Fragmento
No son máscaras metálicas, sino fantasmones por dentro y por fuera hechos de
una carne como de calabaza, inapetente hasta para los carnívoros más desvergonzados.
Aquel era un día como otro, y la plaza ensangrentada del pensamiento se había cubierto
de pancartas como esta: «Si los pueblos supieran qué clase de hombrecillos los
gobiernan habría una revolución a cada instante». Pero la mascarada está
magníficamente organizada y nadie ve los borrosos caracteres de las pancartas,
entretenidos contemplando el improvisado otoño de serpentinas y confetis que cae
desde la copa de los árboles, desde las azoteas, desde todos los balcones…
La serpiente del cuello de Concha la Novelera se enrosca desagallada, chirriando
en busca de cualquier sonido al que pudiera darle forma luego entre salivazos y volutas
deformadoras. Este barullo de ahora es una olla en la que puede sumergirse a gusto,
grabándolo todo en el cuaderno de piedra de su memoria. Qué desagallo. Concha es un
ascensor imparable husmeando detrás de las persianas. Amanece. Es raro el fenómeno,
pero parece que en las ciudades amanece más tarde que en los pueblos, y además, en las
grandes ciudades amanece más tarde que en los pueblos, y además, en las grandes
ciudades no se nota amanecer. En los pueblos pequeños, en cambio, parece que la luz se
va destilando delante de los ojos de los vecinos como algo que se puede palpar, que se
puede tocar con los ojos de las manos. Carlos, el Loco, se ha dado cuenta de que ya
comienza a haber gente en la calle y precipita sus pasos, huyendo hacia su casa como el
sombrajo de su propio abrigo del color de la caoba manoseada. No sale sino de noche y
logró perderse a zancadas por el callejón que llaman de las Ánimas, esquivando el cruce
de un gato negro que huía después de hacerle el amor a una gata, tan pordiosera y puta
como una perra.
Carlos, el Loco, no sale sino de medianoche para el día porque así se
acostumbró después que su familia lo obligaba a esconderse para que las visitas no
conocieran sus manías. Hasta su adolescencia parecía un chico normal, con una rara
atracción acentuada por sus ojos verdosos y profundos, que casi parecían pozos rojos
cuando una mujer pasaba a su lado o su hermana más joven, la que le seguía en edad, le
acariciaba la cabeza, desconocedora de la pequeña selva de fuego que encendía.
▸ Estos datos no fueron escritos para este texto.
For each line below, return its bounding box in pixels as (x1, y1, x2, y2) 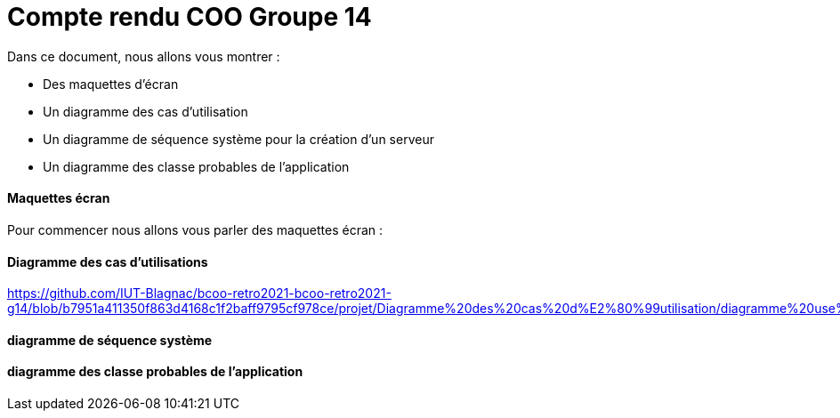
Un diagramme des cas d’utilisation (43, 103, 248, 119)
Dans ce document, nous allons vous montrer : (7, 48, 280, 64)
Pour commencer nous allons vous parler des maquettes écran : (7, 221, 384, 237)
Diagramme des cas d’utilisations (7, 253, 208, 269)
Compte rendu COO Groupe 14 (7, 2, 372, 32)
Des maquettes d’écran (43, 76, 179, 92)
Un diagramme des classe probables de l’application (43, 158, 350, 174)
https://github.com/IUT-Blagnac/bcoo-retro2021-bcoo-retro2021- (7, 285, 392, 301)
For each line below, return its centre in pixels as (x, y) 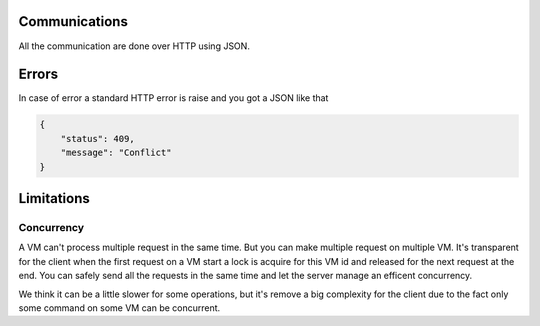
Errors (38, 74)
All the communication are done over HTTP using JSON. (134, 46)
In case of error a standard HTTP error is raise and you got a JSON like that (173, 98)
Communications (73, 21)
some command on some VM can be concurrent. (119, 307)
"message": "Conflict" (116, 153)
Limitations (54, 198)
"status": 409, (97, 138)
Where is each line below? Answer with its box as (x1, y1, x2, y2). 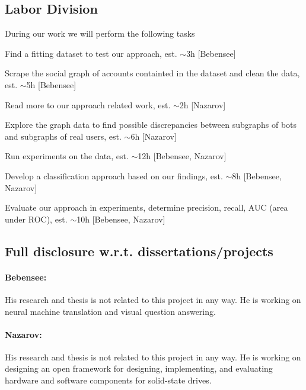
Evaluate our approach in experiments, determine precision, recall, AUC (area (5, 201, 288, 214)
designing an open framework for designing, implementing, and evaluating (5, 362, 273, 375)
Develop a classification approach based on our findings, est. (5, 169, 223, 182)
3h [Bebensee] (186, 47, 236, 59)
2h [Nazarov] (179, 98, 226, 111)
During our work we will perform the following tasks (5, 27, 195, 40)
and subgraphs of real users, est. (5, 130, 122, 142)
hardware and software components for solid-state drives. (5, 374, 212, 386)
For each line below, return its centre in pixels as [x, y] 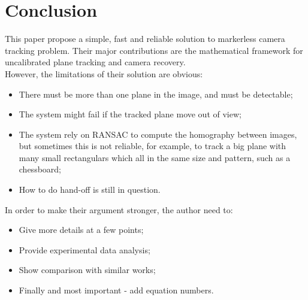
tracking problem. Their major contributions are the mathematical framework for [154, 50]
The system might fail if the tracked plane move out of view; [130, 114]
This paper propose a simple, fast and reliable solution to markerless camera [145, 39]
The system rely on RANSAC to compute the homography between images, [158, 134]
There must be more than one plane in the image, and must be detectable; [156, 94]
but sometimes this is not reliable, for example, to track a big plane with [153, 146]
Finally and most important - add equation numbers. [116, 290]
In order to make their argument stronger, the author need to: [119, 209]

El muchacho, al que aún no llamaban el Loco, iba a andar descentrado desde
casi esa adolescencia que se le subía por el cuerpo como una rabia sin espigas. Es el

único varón en aquella casa donde había cinco hermanas mayores y su madre, ya que el
padre y su hermano mayor habían muerto hacía bastantes años. Su hermano Miguel
ocupaba la habitación contigua a la suya, que no recordaba haberla visto nunca abierta.
La tapiaron a cal y canto desde que murió Miguel a causa de una tuberculosis, apenas
cumplidos los veinticinco años. Nadie esperaba esta muerte, y mucho menos la familia
que le consideraba como su único hombre, ya que Carlos era entonces tan pequeño que
apenas si se recuerda del riguroso luto familiar, que él también hubo de llevar pese a su
corta edad.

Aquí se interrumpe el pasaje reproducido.